RobustFieldAutonomyLab/DRL_graph_exploration

A problem about action space of reinforcement learning in paper

zshzdt opened this issue · 4 comments

Hi, I want to ask you a question about paper.
In paper, choosing "frontier" is the action in RL, but as the robot moves, frontiers are constantly changing, which means the action space is constantly changing. In my impression,the action space should be stable in the standard reinforcement learning(or might be my impression could be wrong). How do you deal with this problem?
Thank you!

Yes, in this paper, the size of the action space is dynamic.

For standard reinforcement learning, the size of the action space is fixed because the neural network models are CNN-liked models. The output size of the traditional neural network models is required to be fixed.

With graph neural networks (GNNs), the size of the output can be unfixed. Hence we can have an action estimation with a dynamic action space size. For more information about GNNs, please read this paper https://arxiv.org/pdf/1901.00596.pdf and find PyTorch Geometric

Yes, in this paper, the size of the action space is dynamic.

For standard reinforcement learning, the size of the action space is fixed because the neural network models are CNN-liked models.
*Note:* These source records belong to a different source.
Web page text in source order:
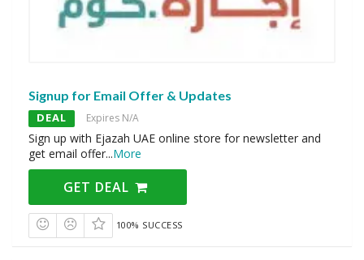
Signup for Email Offer & Updates
DEAL Expires N/A
Sign up with Ejazah UAE online store for newsletter and
get email offer...More
GET DEAL
100% SUCCESS
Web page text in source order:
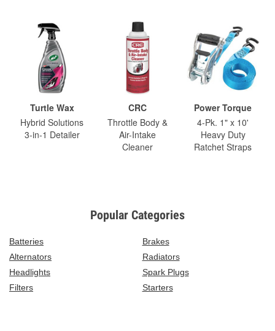
Turtle Wax
Hybrid Solutions
3-in-1 Detailer
CRC
Throttle Body &
Air-Intake
Cleaner
Power Torque
4-Pk. 1" x 10'
Heavy Duty
Ratchet Straps
Popular Categories
Batteries
Brakes
Alternators
Radiators
Headlights
Spark Plugs
Filters
Starters
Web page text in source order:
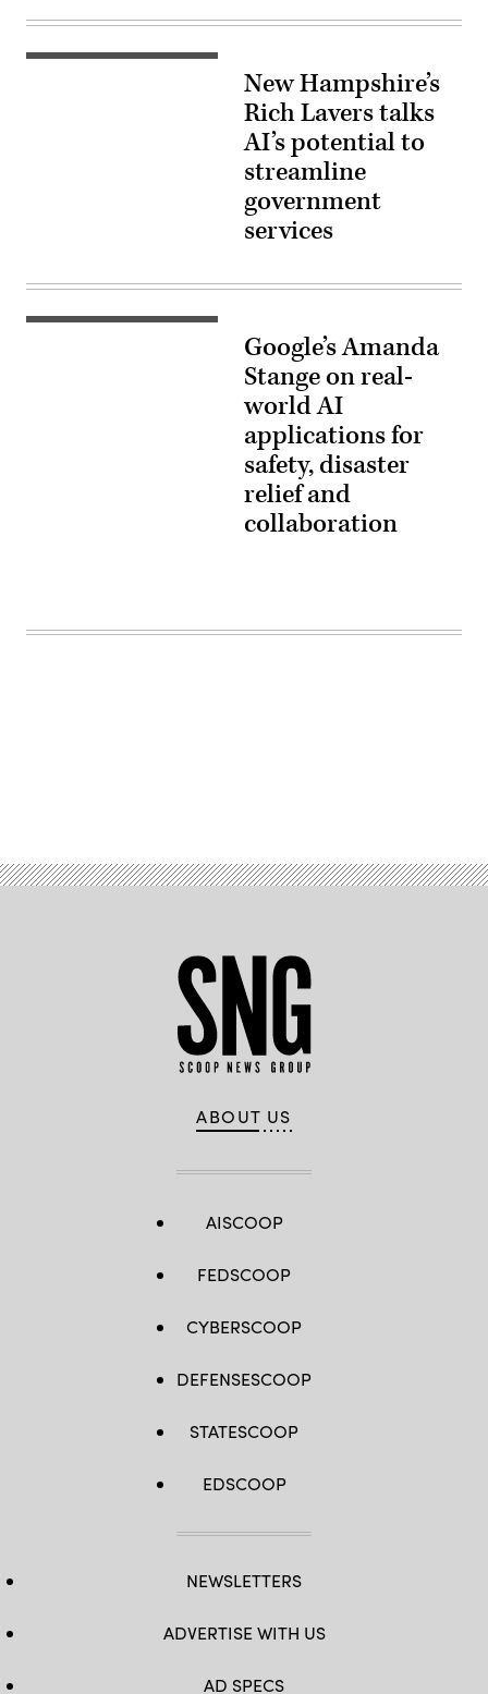
New Hampshire’s
Rich Lavers talks
AI’s potential to
streamline
government
services
Google’s Amanda
Stange on real-
world AI
applications for
safety, disaster
relief and
collaboration
ABOUT US
AISCOOP
FEDSCOOP
CYBERSCOOP
DEFENSESCOOP
STATESCOOP
EDSCOOP
NEWSLETTERS
ADVERTISE WITH US
AD SPECS
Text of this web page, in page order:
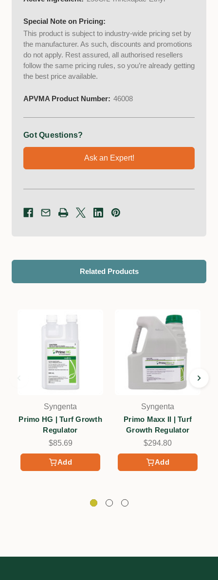
Special Note on Pricing:
This product is subject to industry-wide pricing set by
the manufacturer. As such, discounts and promotions
do not apply. Rest assured, all authorised resellers
follow the same pricing rules, so you’re already getting
the best price available.
APVMA Product Number: 46008
Got Questions?
Ask an Expert!
Related Products
Add
Syngenta
Primo HG | Turf Growth
Regulator
$85.69
Add
Syngenta
Primo Maxx II | Turf
Growth Regulator
$294.80
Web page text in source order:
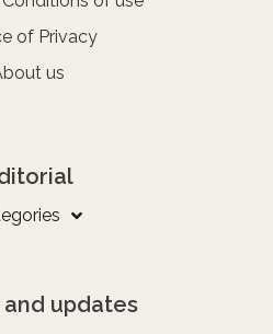
of Privacy
us
and updates
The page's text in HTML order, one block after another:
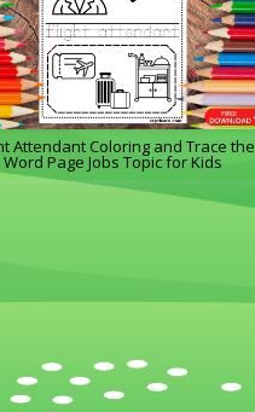
Attendant Coloring and Trace the
Word Page Jobs Topic for Kids
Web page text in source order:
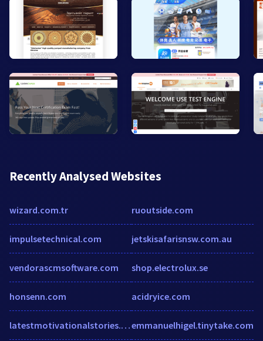
Recently Analysed Websites
wizard.com.tr
impulsetechnical.com
vendorascmsoftware.com
honsenn.com
latestmotivationalstories.com
ruoutside.com
jetskisafarisnsw.com.au
shop.electrolux.se
acidryice.com
emmanuelhigel.tinytake.com
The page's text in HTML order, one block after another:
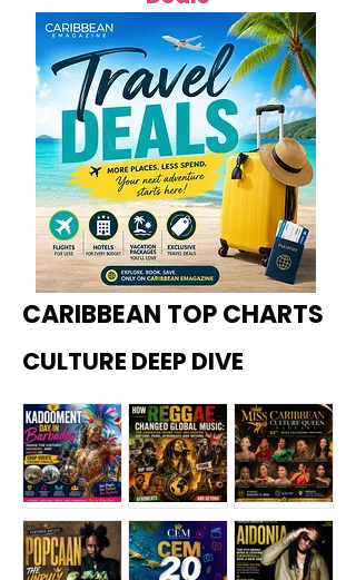
CARIBBEAN TOP CHARTS
CULTURE DEEP DIVE
Kadoome How
Miss
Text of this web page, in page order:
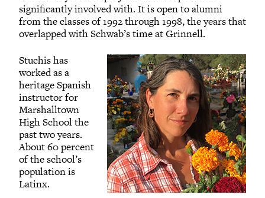
significantly involved with. It is open to alumni
from the classes of 1992 through 1998, the years that
overlapped with Schwab’s time at Grinnell.
Stuchis has
worked as a
heritage Spanish
instructor for
Marshalltown
High School the
past two years.
About 60 percent
of the school’s
population is
Latinx.
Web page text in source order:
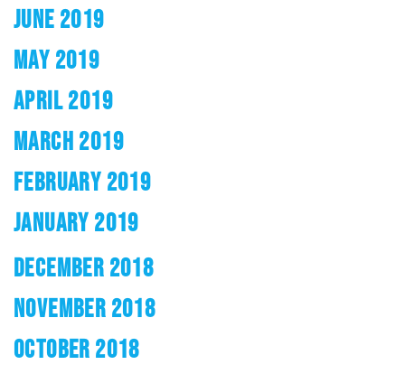
JUNE 2019
MAY 2019
APRIL 2019
MARCH 2019
FEBRUARY 2019
JANUARY 2019
DECEMBER 2018
NOVEMBER 2018
OCTOBER 2018
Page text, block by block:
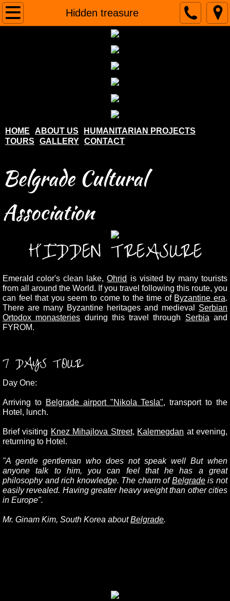
Hidden treasure
Home
Humanitarian projects
Contact
HOME ABOUT US
HUMANITARIAN PROJECTS
TOURS
GALLERY CONTACT
Belgrade Cultural
Association
HIDDEN TREASURE
Emerald color's clean lake,Ohrid is visited by many tourists
from all around the World. If you travel following this route, you
can feel that you seem to come to the time of Byzantine era.
There are many Byzantine heritages and medieval Serbian
Ortodox monasteries during this travel through Serbia and
FYROM.
7 DAYS TOUR
Day One:
Arriving to Belgrade airport "Nikola Tesla", transport to the
Hotel, lunch.
Brief visiting Knez Mihajlova Street, Kalemegdan at evening,
returning to Hotel.
"A gentle gentleman who does not speak well But when
anyone talk to him, you can feel that he has a great
philosophy and rich knowledge. The charm ofBelgradeis not
easily revealed. Having greater heavy weight than other cities
in Europe".
Mr. Ginam Kim, South Korea aboutBelgrade.
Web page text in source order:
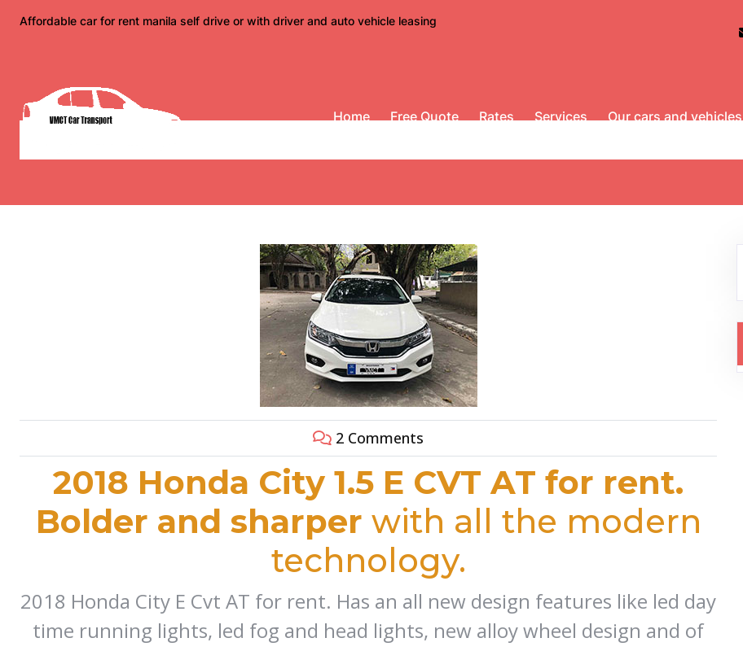
Affordable car for rent manila self drive or with driver and auto vehicle leasing
Home Free Quote Rates Services Our cars and vehicles
2 Comments
2018 Honda City 1.5 E CVT AT for rent.
Bolder and sharper with all the modern
technology.
2018 Honda City E Cvt AT for rent. Has an all new design features like led day
time running lights, led fog and head lights, new alloy wheel design and of
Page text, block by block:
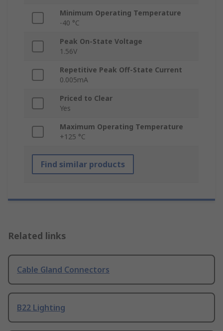
Minimum Operating Temperature
-40 °C
Peak On-State Voltage
1.56V
Repetitive Peak Off-State Current
0.005mA
Priced to Clear
Yes
Maximum Operating Temperature
+125 °C
Find similar products
Related links
Cable Gland Connectors
B22 Lighting
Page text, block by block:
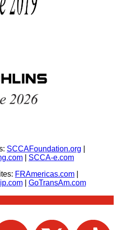
SCCAFoundation.org
SCCA-e.com
FRAmericas.com
| GoTransAm.com
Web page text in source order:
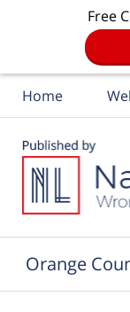
Free
Home
Orange
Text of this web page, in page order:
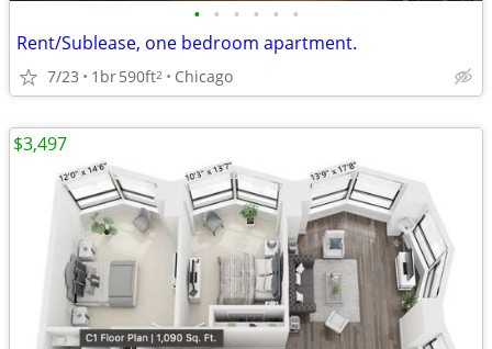
• • • • • •
Rent/Sublease, one bedroom apartment.
7/23 1br590ft2 Chicago
$3,497
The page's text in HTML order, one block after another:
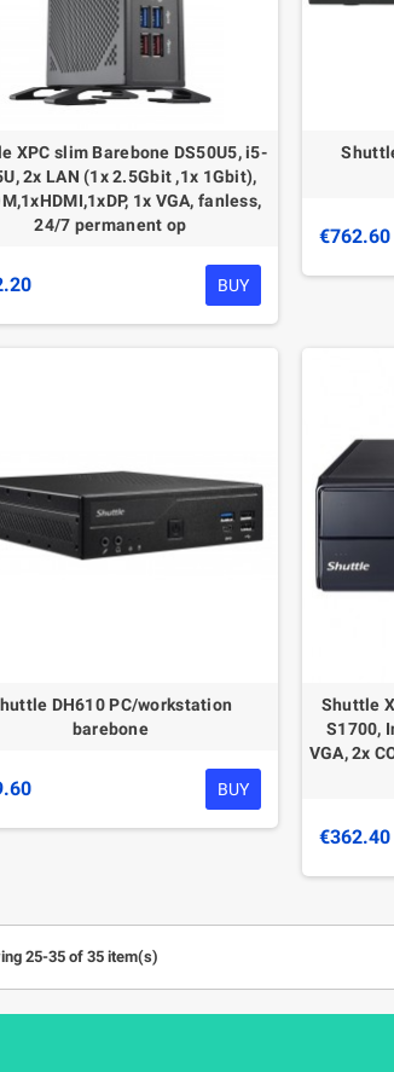
XPC slim Barebone DS50U5, i5-
2x LAN (1x 2.5Gbit ,1x 1Gbit),
1x VGA, fanless,
24/7 permanent op
BUY
€762.60
DH610 PC/workstation
barebone
BUY
Shuttle
S1700,
VGA, 2x
€362.40
25-35 of 35 item(s)
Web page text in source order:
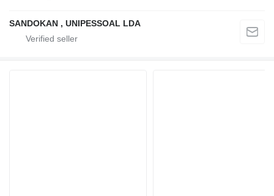
SANDOKAN , UNIPESSOAL LDA
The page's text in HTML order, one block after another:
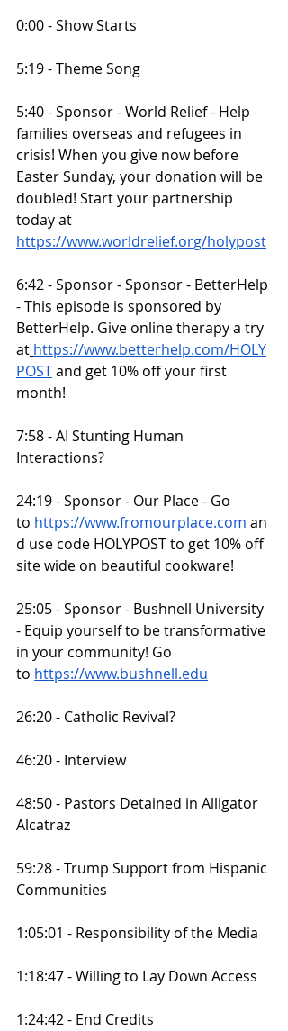
0:00 - Show Starts
5:19 - Theme Song
5:40 - Sponsor - World Relief - Help
families overseas and refugees in
crisis! When you give now before
Easter Sunday, your donation will be
doubled! Start your partnership
today at
https://www.worldrelief.org/holypost
6:42 - Sponsor - Sponsor - BetterHelp
- This episode is sponsored by
BetterHelp. Give online therapy a try
at https://www.betterhelp.com/HOLY
POST and get 10% off your first
month!
7:58 - AI Stunting Human
Interactions?
24:19 - Sponsor - Our Place - Go
to https://www.fromourplace.com an
d use code HOLYPOST to get 10% off
site wide on beautiful cookware!
25:05 - Sponsor - Bushnell University
- Equip yourself to be transformative
in your community! Go
to https://www.bushnell.edu
26:20 - Catholic Revival?
46:20 - Interview
48:50 - Pastors Detained in Alligator
Alcatraz
59:28 - Trump Support from Hispanic
Communities
1:05:01 - Responsibility of the Media
1:18:47 - Willing to Lay Down Access
1:24:42 - End Credits
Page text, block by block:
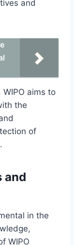
and
aims to
the
of
and
in the
WIPO
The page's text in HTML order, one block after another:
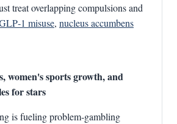
treat overlapping compulsions and
misuse, nucleus accumbens
women's sports growth, and
for stars
is fueling problem‑gambling
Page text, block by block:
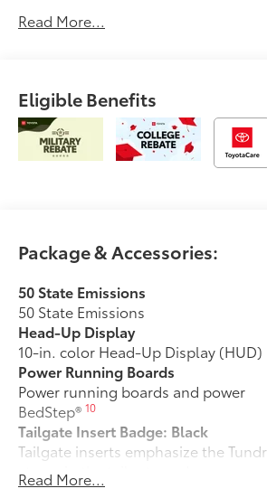
Read More...
Eligible Benefits
Package & Accessories:
50 State Emissions
50 State Emissions
Head-Up Display
10-in. color Head-Up Display (HUD)
Power Running Boards
Power running boards and power
BedStep®10
Tailgate Insert Badge: Black
Tailgate inserts emphasize the
stamp in the tailgate and are an easy
way to customize the look of your
Read More...
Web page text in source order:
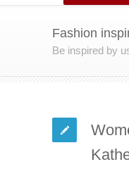
Fashion
Be inspired by
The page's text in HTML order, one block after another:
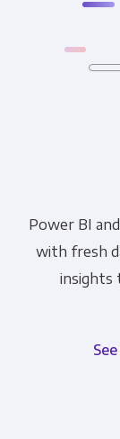
Power BI
with fresh
insights
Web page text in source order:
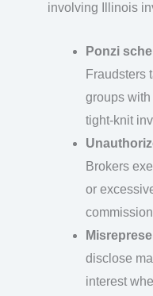
involving Illinois
Ponzi
Fraudsters
groups with
tight-knit
Brokers
or
disclose
interest
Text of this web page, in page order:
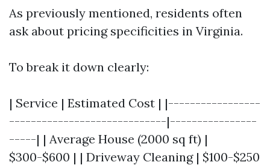
As previously mentioned, residents often
ask about pricing specificities in Virginia.
To break it down clearly:
| Service | Estimated Cost | |-----------------
-----------------------------|----------------
-----| | Average House (2000 sq ft) |
$300-$600 | | Driveway Cleaning | $100-$250
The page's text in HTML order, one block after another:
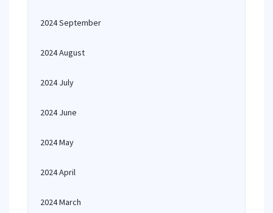
2024 September
2024 August
2024 July
2024 June
2024 May
2024 April
2024 March
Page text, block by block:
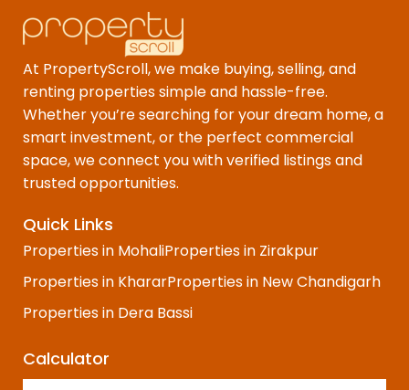
At PropertyScroll, we make buying, selling, and
renting properties simple and hassle-free.
Whether you’re searching for your dream home, a
smart investment, or the perfect commercial
space, we connect you with verified listings and
trusted opportunities.
Quick Links
Properties in MohaliProperties in Zirakpur
Properties in KhararProperties in New Chandigarh
Properties in Dera Bassi
Calculator
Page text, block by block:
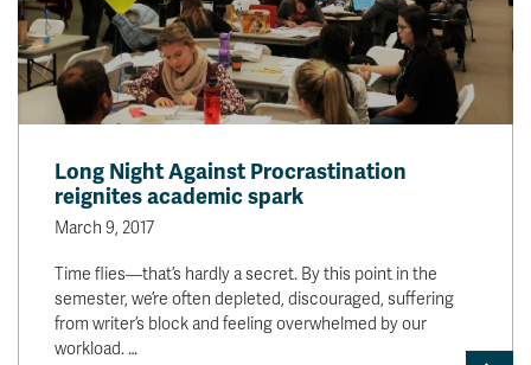
Long Night Against Procrastination
reignites academic spark
March 9, 2017
Time flies—that’s hardly a secret. By this point in the
semester, we’re often depleted, discouraged, suffering
from writer’s block and feeling overwhelmed by our
workload. …
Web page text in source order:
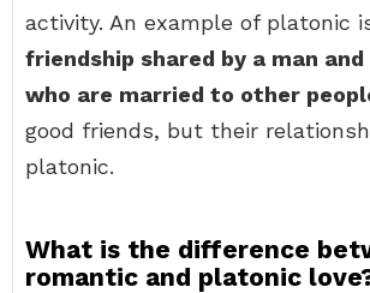
activity. An example of platonic
friendship shared by a man and
who are married to other
good friends, but their
platonic.
What is the difference
romantic and platonic
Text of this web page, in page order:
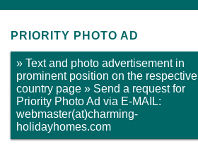
PRIORITY PHOTO AD
» Text and photo advertisement in
prominent position on the respective
country page » Send a request for
Priority Photo Ad via E-MAIL:
webmaster(at)charming-
holidayhomes.com

The output size of the traditional neural network models is required to be fixed.

With graph neural networks (GNNs), the size of the output can be unfixed. Hence we can have an action estimation with a dynamic action space size. For more information about GNNs, please read this paper https://arxiv.org/pdf/1901.00596.pdf and find PyTorch Geometric

Thanks for your reply, but what I mean is not the dimension of action space, but the "content" or the range of the action space.
For example, for t1, candidate frontiers are (0,1)、(1,5)、(6,2); but for t2, candidate frontiers are changing to (1,2)、(3,5)、(8,9). So the range of action space is constantly changing. I am puzzled about this.
Thank you!

The range of the point coordinates is constantly changing under the global frame. However, in our paper, we only provide the local relative information between each frontier node and the current pose node to the robot because this local relative information has boundaries. This relative information is encoded in a feature vector in Eqs. (6) to (10). You can find more details from Section II (B Exploration Graph) in the paper (page 3). Hope this helps!

I get it, thank you !